Let $$T_1$$ and $$T_2$$ be two distinct common tangents to the ellipse $$E: \frac{x^2}{6} + \frac{y^2}{3} = 1$$ and the parabola $$P: y^2 = 12x$$. Suppose that the tangent $$T_1$$ touches P and E at the points $$A_1$$ and $$A_2$$, respectively and the tangent $$T_2$$ touches P and E at the points $$A_4$$ and $$A_3$$, respectively.
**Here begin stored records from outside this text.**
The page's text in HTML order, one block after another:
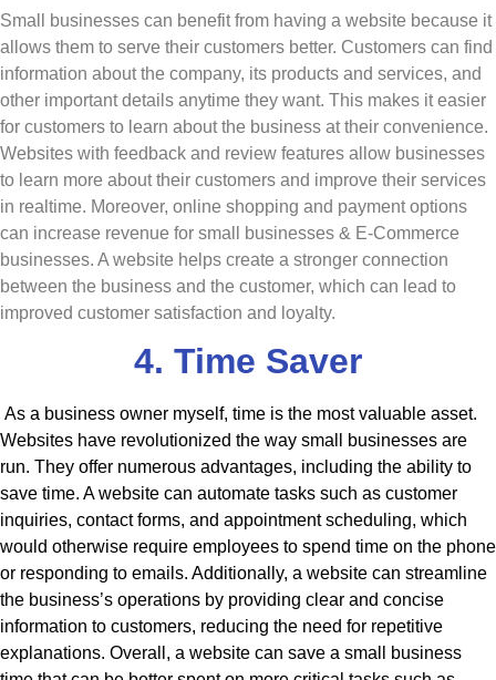
Small businesses can benefit from having a website because it
allows them to serve their customers better. Customers can find
information about the company, its products and services, and
other important details anytime they want. This makes it easier
for customers to learn about the business at their convenience.
Websites with feedback and review features allow businesses
to learn more about their customers and improve their services
in realtime. Moreover, online shopping and payment options
can increase revenue for small businesses & E-Commerce
businesses. A website helps create a stronger connection
between the business and the customer, which can lead to
improved customer satisfaction and loyalty.
4. Time Saver
As a business owner myself, time is the most valuable asset.
Websites have revolutionized the way small businesses are
run. They offer numerous advantages, including the ability to
save time. A website can automate tasks such as customer
inquiries, contact forms, and appointment scheduling, which
would otherwise require employees to spend time on the phone
or responding to emails. Additionally, a website can streamline
the business’s operations by providing clear and concise
information to customers, reducing the need for repetitive
explanations. Overall, a website can save a small business
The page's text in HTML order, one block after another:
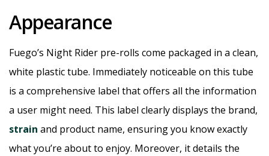
Appearance
Fuego’s Night Rider pre-rolls come packaged in a clean,
white plastic tube. Immediately noticeable on this tube
is a comprehensive label that offers all the information
a user might need. This label clearly displays the brand,
strain and product name, ensuring you know exactly
what you’re about to enjoy. Moreover, it details the
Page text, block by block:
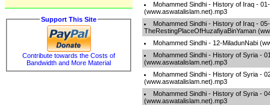
Support This Site
Contribute towards the Costs of
Bandwidth and More Material
Mohammed Sindhi - History of Iraq -
(www.aswatalislam.net).mp3
Mohammed Sindhi - History of Iraq - 05-
TheRestingPlaceOfHuzafiyaBinYaman
Mohammed Sindhi - 12-MiladunNabi
Mohammed Sindhi - History of Syria -
(www.aswatalislam.net).mp3
Mohammed Sindhi - History of Syria -
(www.aswatalislam.net).mp3
Mohammed Sindhi - History of Syria -
(www.aswatalislam.net).mp3
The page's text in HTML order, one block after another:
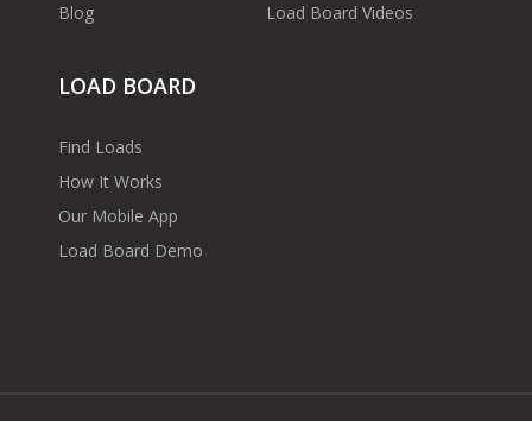
Blog
Load Board Videos
LOAD BOARD
Find Loads
How It Works
Our Mobile App
Load Board Demo
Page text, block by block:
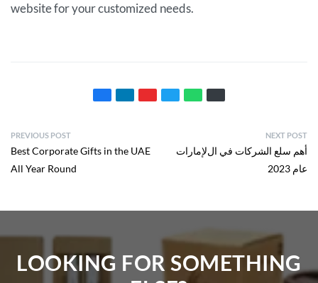
website for your customized needs.
PREVIOUS POST
Best Corporate Gifts in the UAE
All Year Round
NEXT POST
ﺃﻫﻢ ﺳﻠﻊ ﺍﻟﺸﺮﻛﺎﺕ ﻓﻲ ﺍلﻹﻣﺎﺭﺍﺕ
ﻋﺎﻡ 2023
LOOKING FOR SOMETHING
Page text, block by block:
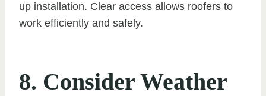
up installation. Clear access allows roofers to
work efficiently and safely.
8. Consider Weather
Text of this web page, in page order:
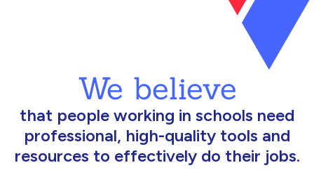
We believe
that people working in schools need
professional, high-quality tools and
resources to effectively do their jobs.
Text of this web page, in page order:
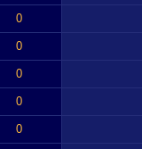
0
0
0
0
0
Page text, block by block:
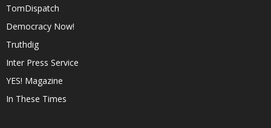
TomDispatch
Democracy Now!
Truthdig
Inter Press Service
YES! Magazine
In These Times
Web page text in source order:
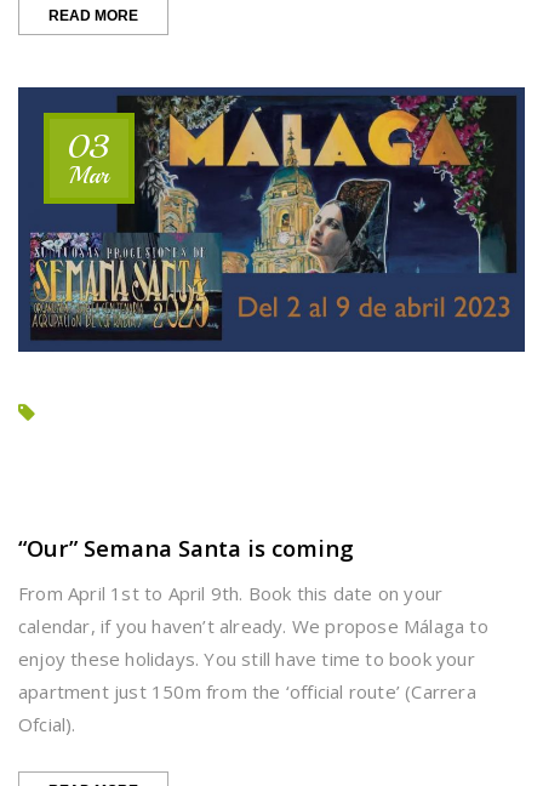
READ MORE“THIS
SUMMER,
CITY
CENTER
AND
OUR
BEACHES,
ON
FOOT”
03
Mar
“Our” Semana Santa is coming
From April 1st to April 9th. Book this date on your
calendar, if you haven’t already. We propose Málaga to
enjoy these holidays. You still have time to book your
apartment just 150m from the ‘official route’ (Carrera
Ofcial).
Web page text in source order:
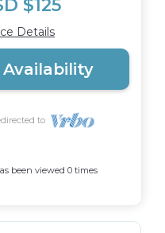
$125
Details
Availability
to
been viewed 0 times
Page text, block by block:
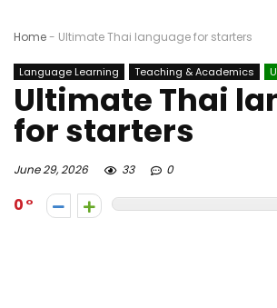
Home- Ultimate Thai language for starters
Language Learning Teaching & Academics
Ultimate Thai
for starters
June 29, 2026 33 0
0
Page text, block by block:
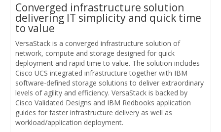
Converged infrastructure solution
delivering IT simplicity and quick time
to value
VersaStack is a converged infrastructure solution of
network, compute and storage designed for quick
deployment and rapid time to value. The solution includes
Cisco UCS integrated infrastructure together with IBM
software-defined storage solutions to deliver extraordinary
levels of agility and efficiency. VersaStack is backed by
Cisco Validated Designs and IBM Redbooks application
guides for faster infrastructure delivery as well as
workload/application deployment.
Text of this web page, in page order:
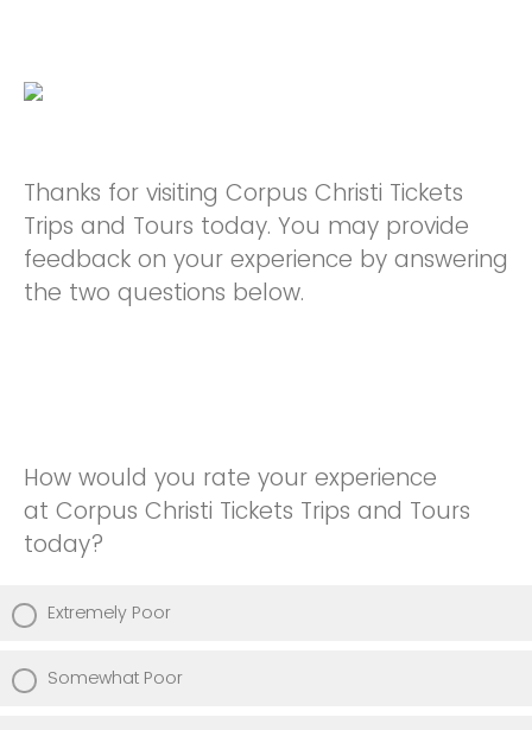
Thanks for visiting Corpus Christi Tickets
Trips and Tours today. You may provide
feedback on your experience by answering
the two questions below.
How would you rate your experience
at Corpus Christi Tickets Trips and Tours
today?
Extremely Poor
Somewhat Poor
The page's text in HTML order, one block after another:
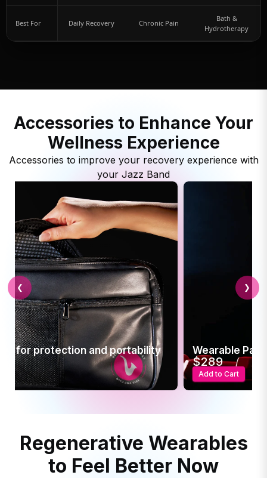
Best For Daily Recovery Chronic Pain
Bath &
Hydrotherapy
Accessories to Enhance Your
Wellness Experience
Accessories to improve your recovery experience with
your Jazz Band
portability Wearable Pain Relief
$289
Add to Cart
❮ ❯
Regenerative Wearables
to Feel Better Now
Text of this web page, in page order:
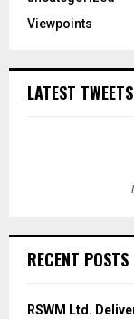
Viewpoints
LATEST TWEETS
RECENT POSTS
RSWM Ltd.
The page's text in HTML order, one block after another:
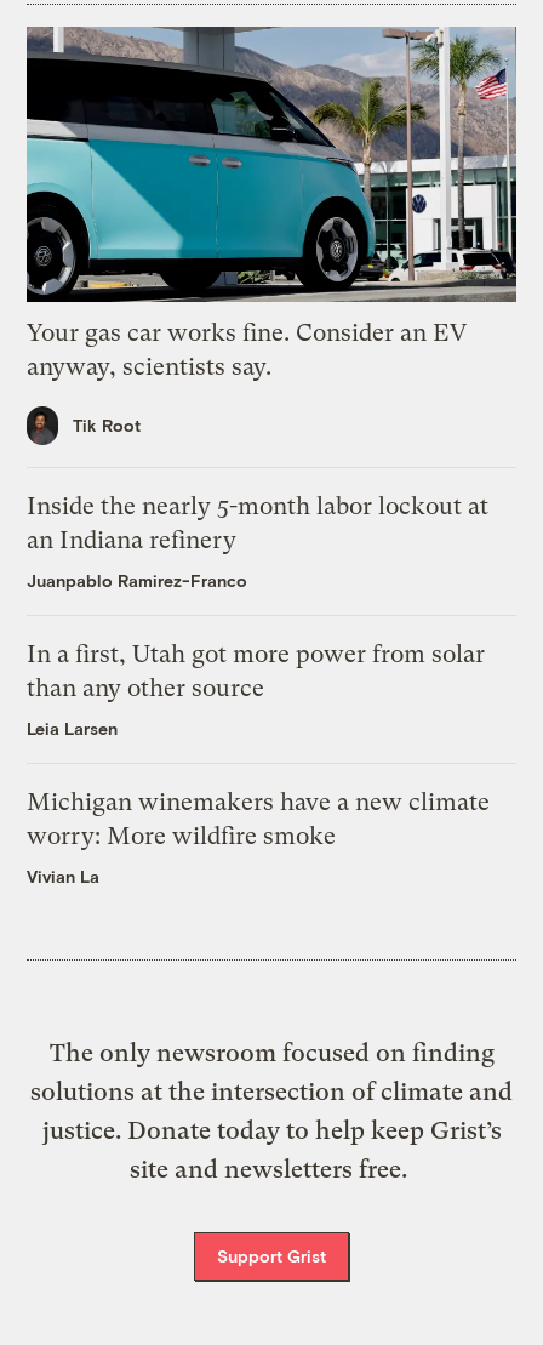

Then which of the following statements is(are) true?

The two given curves are
ellipse $$E:\dfrac{x^{2}}{6}+\dfrac{y^{2}}{3}=1$$ and parabola $$P:y^{2}=12x$$.

Write the parabola in the standard form $$y^{2}=4ax$$.
Since $$12x=4ax$$, we have $$a=3$$.

Common tangent in slope form
  • For $$P:y^{2}=4ax$$ the tangent having slope $$m$$ is $$y=mx+\dfrac{a}{m}=mx+\dfrac{3}{m}\quad -(1)$$
  • For the ellipse $$\dfrac{x^{2}}{6}+\dfrac{y^{2}}{3}=1$$ the tangent with the same slope $$m$$ is $$y=mx\pm\sqrt{6m^{2}+3}\quad -(2)$$

Because the line must be tangent to both curves, the two intercepts in (1) and (2) must coincide:
$$\dfrac{3}{m}=\pm\sqrt{6m^{2}+3}$$ Square both sides:

$$\left(\dfrac{3}{m}\right)^{2}=6m^{2}+3 \;\Longrightarrow\;9=6m^{4}+3m^{2} \;\Longrightarrow\;6m^{4}+3m^{2}-9=0$$ Divide by $$3$$, put $$n=m^{2}\ge 0$$:

$$2n^{2}+n-3=0 \;\Longrightarrow\;n=\dfrac{-1\pm5}{4}$$ The non-negative root is $$n=1\;\Rightarrow\;m^{2}=1$$, hence $$m=1\quad\text{or}\quad m=-1$$.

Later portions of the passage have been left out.